宋の時代での 慶暦の党議、新法・旧法の争いにのように、李氏朝鮮においても、朋党間の政治的対立・混乱に常に終始したものでした。

先ずは勲旧派と士林派の対立、そして士林派が勝利すると、士林派が西東人と呼ばれる2つの勢力に分裂し、また主導権争いを続けます。

西人が勝利すると、その西人は老論少論に分裂し、また主導権争いを続けるといった感じです。

その様な中でも、朝鮮王朝中興の祖となる名君、第22代正祖による改革が試みられます。

王朝期の混乱時である初期を除くと、名君と言われる君主のほとんどが逆境もしくは庶民の中で育っていますが、正祖も極めて逆境の中に立たされています。

幼少の頃、父親の思悼世子が祖父の英祖によって餓死させられ、父親を陥れた政治的反対勢力によって王位に就くことを邪魔され、10回以上も暗殺されそうになっています。

その様な逆境を撥ね退け、王位に就き改革を断行します。

派閥ではなく実力によって、人材登用を行うという政策を実行し、奎章閣を改革して、優れた人材を積極的に集め、公平に破格に、登用し、高い地位を与えて研究に没頭させるなど、人材の育成に力を注ぎます。

また、暗行御史(全国の役人の不正を暴く捜査官)を積極的に地方に派遣し、各地の問題を直接把握して解決するようにも努めました。

正祖の治政は“朝鮮王朝のルネッサンス期”といわれるほど、積極的に変革を取り入れようし、儒教の“性理学”の考えとは反するものになる実学も大いに栄えました。

正祖の側近であり、実学者の代表格である丁若鏞は彼の著書で「女性を近くに置くこともせず、内侍達も近くに置かず、狩りも楽しまず、贅沢も好まず、ひたすら学問に励む臣下だけを大切に思い、また、性分があたたかく穏やかで、王だということで癇癪を起こしたり大声を出すことがなく、どの臣下も王の前で虚心坦壊に話をする。
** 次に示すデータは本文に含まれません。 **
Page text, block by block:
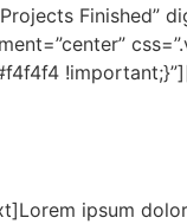
Finished”
ipsum
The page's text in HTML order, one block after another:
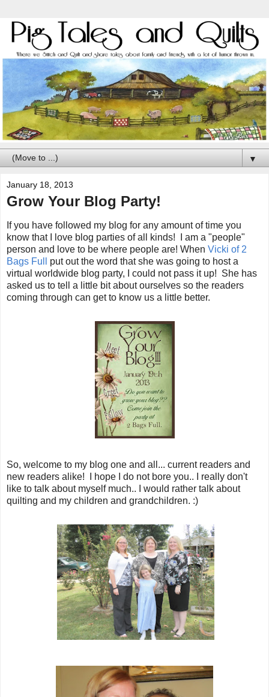
▼
January 18, 2013
Grow Your Blog Party!
If you have followed my blog for any amount of time you
know that I love blog parties of all kinds! I am a "people"
person and love to be where people are! When Vicki of 2
Bags Full
put out the word that she was going to host a
virtual worldwide blog party, I could not pass it up! She has
asked us to tell a little bit about ourselves so the readers
coming through can get to know us a little better.
So, welcome to my blog one and all... current readers and
new readers alike! I hope I do not bore you.. I really don't
like to talk about myself much.. I would rather talk about
quilting and my children and grandchildren. :)
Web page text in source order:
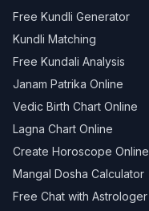
Free Kundli Generator
Kundli Matching
Free Kundali Analysis
Janam Patrika Online
Vedic Birth Chart Online
Lagna Chart Online
Create Horoscope Online
Mangal Dosha Calculator
Free Chat with Astrologer
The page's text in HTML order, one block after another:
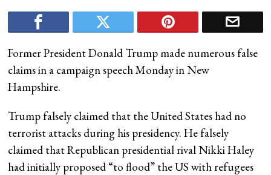
Former President Donald Trump made numerous false
claims in a campaign speech Monday in New
Hampshire.
Trump falsely claimed that the United States had no
terrorist attacks during his presidency. He falsely
claimed that Republican presidential rival Nikki Haley
had initially proposed “to flood” the US with refugees
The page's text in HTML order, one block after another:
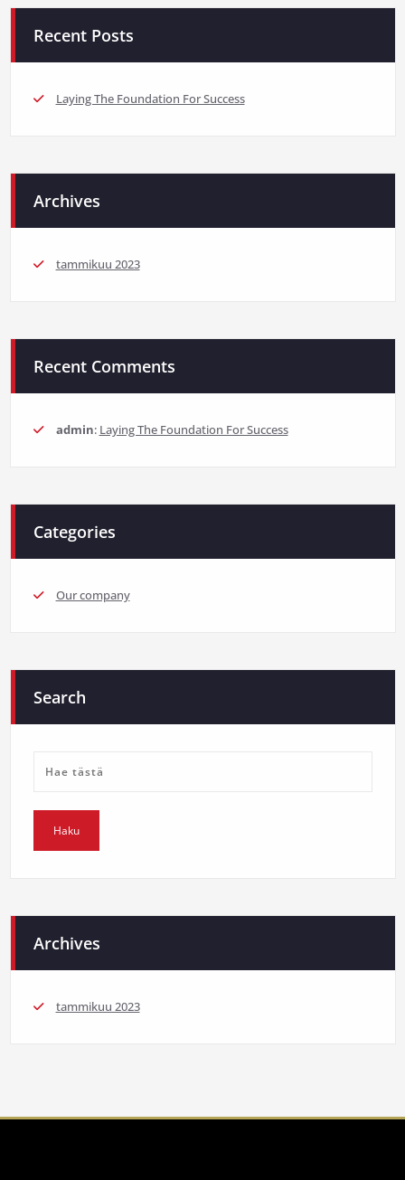
Recent Posts
Laying The Foundation For Success
Archives
tammikuu 2023
Recent Comments
admin: Laying The Foundation For Success
Categories
Our company
Search
Archives
tammikuu 2023
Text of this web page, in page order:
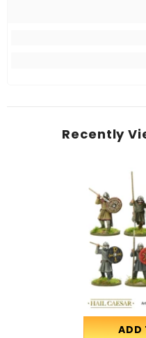
Recently
ADD
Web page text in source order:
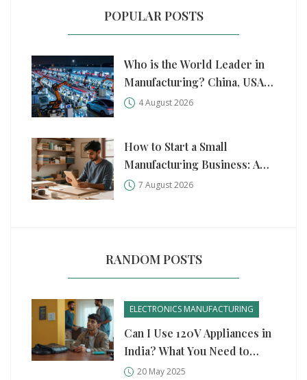
POPULAR POSTS
Who is the World Leader in
Manufacturing? China, USA,
and Germany Compared
4 August 2026
How to Start a Small
Manufacturing Business: A
Practical Step-by-Step Guide
7 August 2026
RANDOM POSTS
ELECTRONICS MANUFACTURING
Can I Use 120V Appliances in
India? What You Need to
Know
20 May 2025
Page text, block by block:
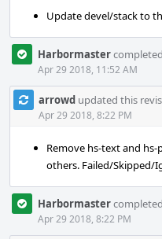
Update devel/stack to
Harbormaster
Apr 29 2018, 11:52 AM
arrowd updated this
Apr 29 2018, 8:22 PM
Remove hs-text and
others. Failed/Skipped/
Harbormaster
Apr 29 2018, 8:22 PM
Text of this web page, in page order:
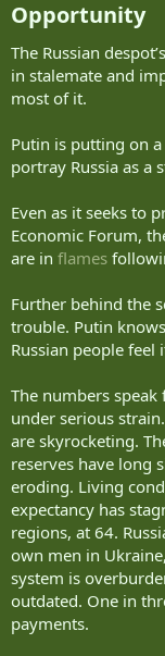
forum in St.
kilometers. As you
our capabilities.
For 26 years, your
about trade and
talking almost
waging war against
Whatever you may
cause. That is how
Those years could
in those cases when
Valdai or your
But now we can all
comfortable with
more and more
They do not like our
They do not like
They do not like
Opportunity​
The Russian
in stalemate and
most of it.
Putin is putting on
portray Russia as a
Even as it seeks to
Economic Forum,
are in flames
Further behind the
trouble. Putin
Russian people
The numbers speak
under serious
are skyrocketing.
reserves have long
eroding. Living
expectancy has
regions, at 64.
own men in
system is
outdated. One in
payments.
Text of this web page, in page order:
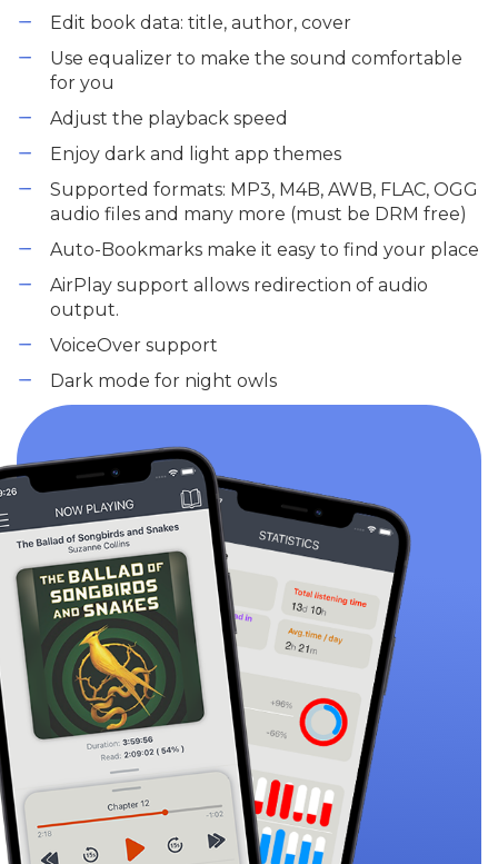
Edit book data: title, author, cover
Use equalizer to make the sound comfortable
for you
Adjust the playback speed
Enjoy dark and light app themes
Supported formats: MP3, M4B, AWB, FLAC, OGG
audio files and many more (must be DRM free)
Auto-Bookmarks make it easy to find your place
AirPlay support allows redirection of audio
output.
VoiceOver support
Dark mode for night owls
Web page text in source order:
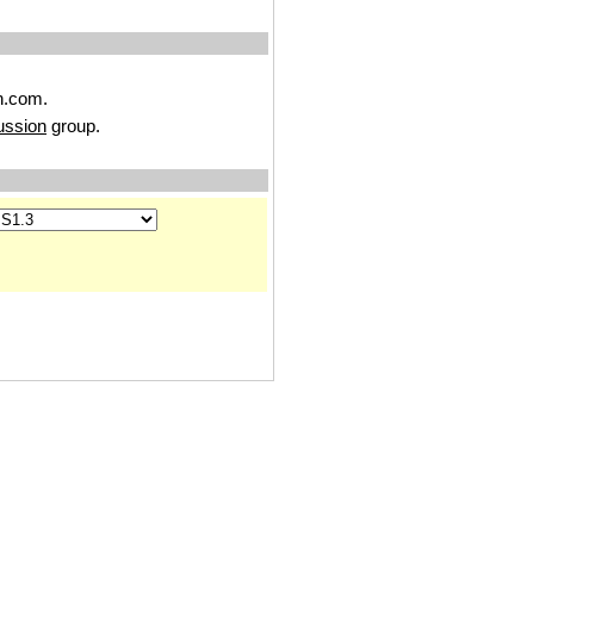
group.
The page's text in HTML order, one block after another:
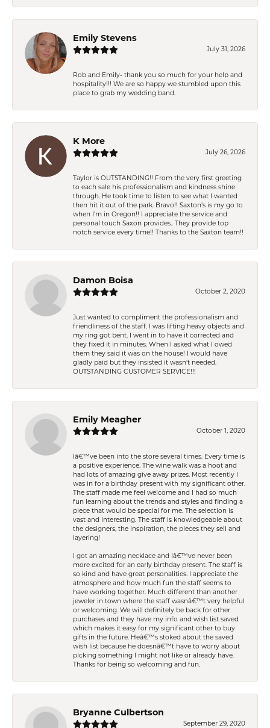
Emily Stevens
July 31, 2026
Rob and Emily- thank you so much for your help and
hospitality!!! We are so happy we stumbled upon this
place to grab my wedding band.
K More
July 26, 2026
Taylor is OUTSTANDING!! From the very first greeting
to each sale his professionalism and kindness shine
through. He took time to listen to see what I wanted
then hit it out of the park. Bravo!! Saxton’s is my go to
when I’m in Oregon!! I appreciate the service and
personal touch Saxon provides.. They provide top
notch service every time!! Thanks to the Saxton team!!
Damon Boisa
October 2, 2020
Just wanted to compliment the professionalism and
friendliness of the staff. I was lifting heavy objects and
my ring got bent. I went in to have it corrected and
they fixed it in minutes. When I asked what I owed
them they said it was on the house! I would have
gladly paid but they insisted it wasn't needed.
OUTSTANDING CUSTOMER SERVICE!!!
Emily Meagher
October 1, 2020
Iâ€™ve been into the store several times. Every time is
a positive experience. The wine walk was a hoot and
had lots of amazing give away prizes. Most recently I
was in for a birthday present with my significant other.
The staff made me feel welcome and I had so much
fun learning about the trends and styles and finding a
piece that would be special for me. The selection is
vast and interesting. The staff is knowledgeable about
the designers, the inspiration, the pieces they sell and
layering!
I got an amazing necklace and Iâ€™ve never been
more excited for an early birthday present. The staff is
so kind and have great personalities. I appreciate the
atmosphere and how much fun the staff seems to
have working together. Much different than another
jeweler in town where the staff wasnâ€™t very helpful
or welcoming. We will definitely be back for other
purchases and they have my info and wish list saved
which makes it easy for my significant other to buy
gifts in the future. Heâ€™s stoked about the saved
wish list because he doesnâ€™t have to worry about
picking something I might not like or already have.
Thanks for being so welcoming and fun.
Bryanne Culbertson
September 29, 2020
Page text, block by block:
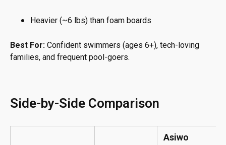
Heavier (~6 lbs) than foam boards
Best For: Confident swimmers (ages 6+), tech-loving
families, and frequent pool-goers.
Side-by-Side Comparison
Asiwo

」と正祖の優れた人格について記しています。

常に命を狙われたためか武芸を高度に身に着け、神弓と呼ばれたほど弓術の天才でもありました。また、軍事的にも実権を握られている反対派と対する必要性からか、陣法書「兵学通」を作るほど、軍事的兵法などにも精通していました。

また正祖の父親の思悼世子の件があっても、学問を重視した英祖が変わらず、後継者として揺るぎない信頼・期待を託す程に正祖は文学や科学、医学にまで、あまねく精通していました。
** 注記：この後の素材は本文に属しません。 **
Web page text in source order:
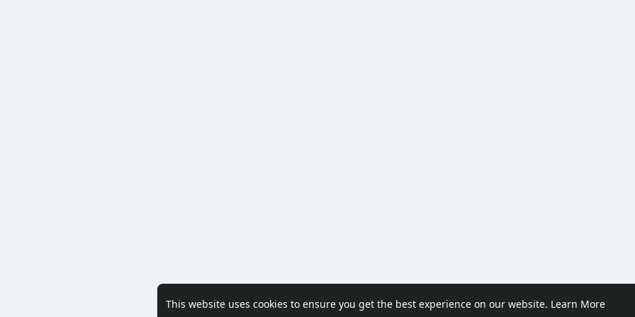
This website uses cookies to ensure you get the best experience on our website. Learn More
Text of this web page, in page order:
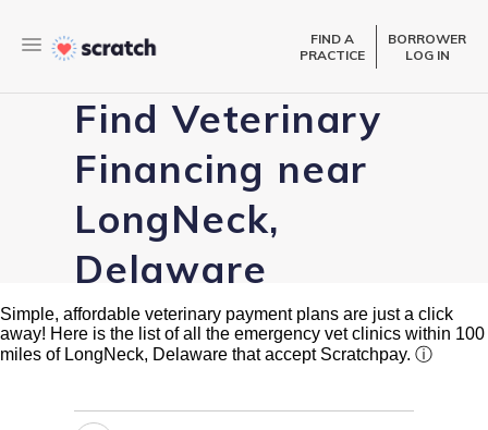
FIND A
PRACTICE
BORROWER
LOG IN
Find Veterinary
Financing near
LongNeck,
Delaware
Simple, affordable veterinary payment plans are just a click
away! Here is the list of all the emergency vet clinics within 100
miles of LongNeck, Delaware that accept Scratchpay. ⓘ
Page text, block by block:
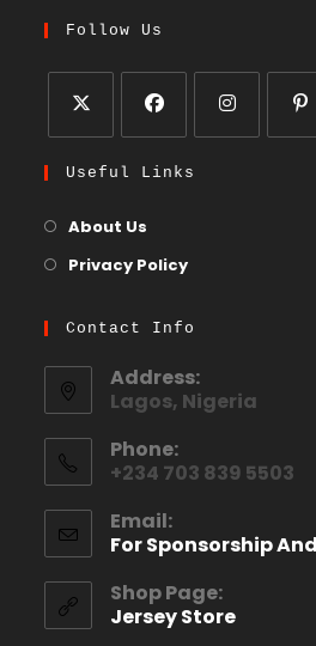
Follow Us
Useful Links
About Us
Privacy Policy
Contact Info
Address:
Lagos, Nigeria
Phone:
+234 703 839 5503
Email:
For Sponsorship
Shop Page:
Jersey Store
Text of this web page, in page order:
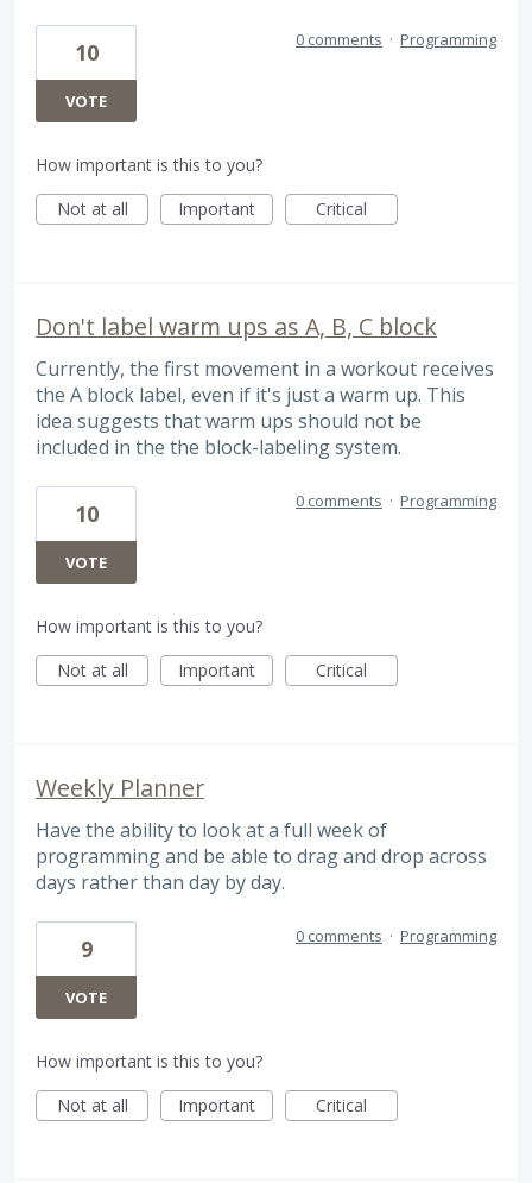
10
VOTE
0 comments · Programming
How important is this to you?
Not at all
Important Critical
Don't label warm ups as A, B, C block
Currently, the first movement in a workout receives
the A block label, even if it's just a warm up. This
idea suggests that warm ups should not be
included in the the block-labeling system.
10
VOTE
0 comments · Programming
How important is this to you?
Not at all
Important Critical
Weekly Planner
Have the ability to look at a full week of
programming and be able to drag and drop across
days rather than day by day.
9
VOTE
0 comments · Programming
How important is this to you?
Not at all
Important Critical
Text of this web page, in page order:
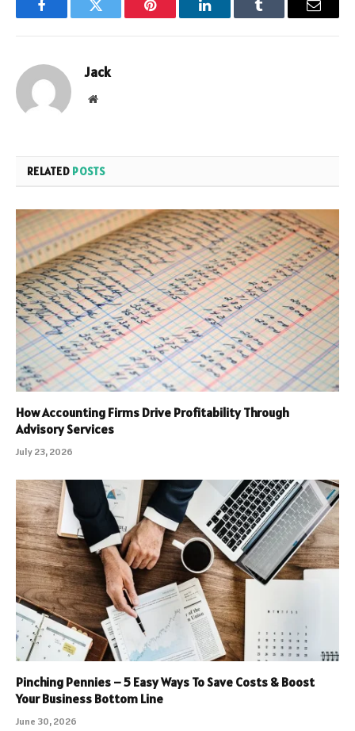
FacebookTwitter Pinterest LinkedInTumblr Email
Jack
Website
RELATED POSTS
How Accounting Firms Drive Profitability Through
Advisory Services
July 23, 2026
Pinching Pennies – 5 Easy Ways To Save Costs & Boost
Your Business Bottom Line
June 30, 2026

文武両道、頭脳明晰で歴代国王たちの中で最も開明的で公明正大な君主と言われています。

その様な、個の能力・存在・問題では最高傑作と思われる正祖の改革も結局は頓挫し、中国の宋王朝における王安石の改革と同様にほとんどが無に帰します。

そして、正祖亡き後の混迷の百年と言われる時代が訪れます。

その間の人口増加は微増であったのが、科挙より優れた条件的客観的評価システムであるメリットシステムを導入した日本統治下の数十年の間に人口は倍増します。
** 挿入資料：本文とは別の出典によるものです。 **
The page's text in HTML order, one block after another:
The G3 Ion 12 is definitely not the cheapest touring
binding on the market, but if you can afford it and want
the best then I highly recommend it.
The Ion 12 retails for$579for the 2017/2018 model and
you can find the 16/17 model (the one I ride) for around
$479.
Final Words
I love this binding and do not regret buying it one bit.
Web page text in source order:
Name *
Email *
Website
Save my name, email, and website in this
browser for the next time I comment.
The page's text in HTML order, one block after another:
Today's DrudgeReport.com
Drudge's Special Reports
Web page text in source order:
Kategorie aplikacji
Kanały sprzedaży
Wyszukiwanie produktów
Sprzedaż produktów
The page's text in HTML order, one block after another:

これは決して日本の植民地政策を肯定するものでも礼讃するために記したものではありません。

ただ、どんなに優れた個の要素よりシステム的な要素の方が重要であることを示したかっただけです。

科挙も含め条件的客観的評価システムの欠点は、結果的客観的評価システムのコントロールが働かない状態で制度が一度定着すると、それによって創られた組織、つまり官僚機構が固定的に硬直化し、公益に反してグループ主義に特化してしまうことです。

これを改善・改革するには極めて強力な反発があり、改革者は強い憎しみを受けます。

正祖の毒殺説が根強いのも、当時その様な切迫した状況下にあったことが想像できます。

上記下線部に関することは当然に条件的客観的評価システムである以上メリットシステムにも当て嵌まります。

正に戦前の日本やドイツがその道筋を歩みます。詳しくはこちら)また(こちらも)参照してくださいね。

どんなに優れた個であっても社会システム上の差や歪みを覆すことは至難の業ということが、この二人の天才的英雄の末路を見ることによって実感できます。